AIM OF THE EXERCISE:
Your job is to set down the stretch of entries that opens with the line containing "же общение ограничивается" and closes with the line containing "большую надежность, чем". Keep both end lines, copy each exactly, and add nothing.

BEGIN DATASET ENTRIES

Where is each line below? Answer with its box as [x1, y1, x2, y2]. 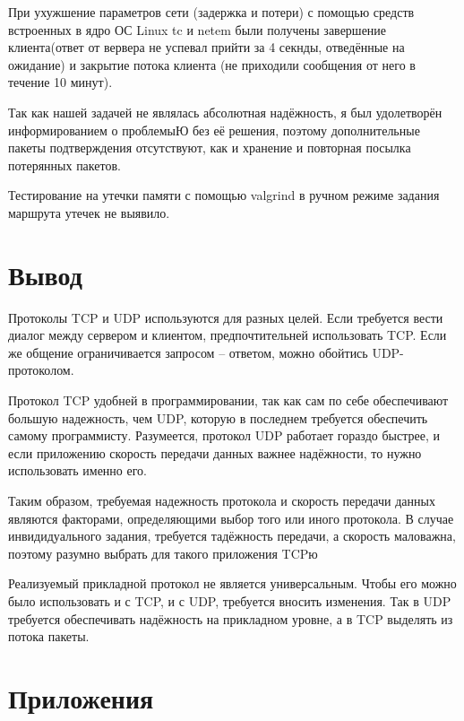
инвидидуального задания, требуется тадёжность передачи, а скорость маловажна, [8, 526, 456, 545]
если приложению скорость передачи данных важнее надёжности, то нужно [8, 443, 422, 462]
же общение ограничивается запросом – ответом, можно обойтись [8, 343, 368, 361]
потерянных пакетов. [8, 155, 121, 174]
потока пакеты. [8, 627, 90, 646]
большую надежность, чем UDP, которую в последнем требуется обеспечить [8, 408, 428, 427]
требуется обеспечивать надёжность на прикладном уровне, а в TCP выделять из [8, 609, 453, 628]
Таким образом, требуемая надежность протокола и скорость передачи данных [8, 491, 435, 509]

END DATASET ENTRIES
BEGIN DATASET ENTRIES

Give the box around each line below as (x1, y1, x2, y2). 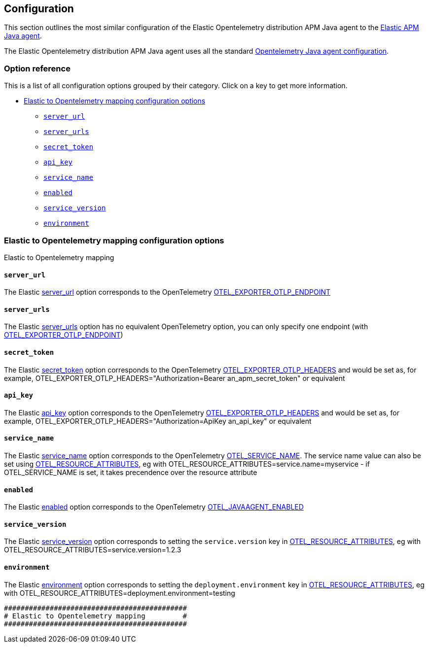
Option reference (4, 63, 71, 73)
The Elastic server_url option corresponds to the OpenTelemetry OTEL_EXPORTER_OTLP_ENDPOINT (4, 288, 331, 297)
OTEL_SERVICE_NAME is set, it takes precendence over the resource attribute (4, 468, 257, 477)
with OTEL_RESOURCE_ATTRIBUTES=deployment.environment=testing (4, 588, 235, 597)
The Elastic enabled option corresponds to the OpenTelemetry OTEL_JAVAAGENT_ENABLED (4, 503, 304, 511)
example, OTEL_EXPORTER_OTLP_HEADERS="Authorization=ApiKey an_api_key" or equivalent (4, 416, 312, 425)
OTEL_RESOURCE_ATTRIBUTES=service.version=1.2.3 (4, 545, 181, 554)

END DATASET ENTRIES

TASK RESULT:
же общение ограничивается запросом – ответом, можно обойтись [8, 343, 368, 361]
потерянных пакетов. [8, 155, 121, 174]
потока пакеты. [8, 627, 90, 646]
большую надежность, чем UDP, которую в последнем требуется обеспечить [8, 408, 428, 427]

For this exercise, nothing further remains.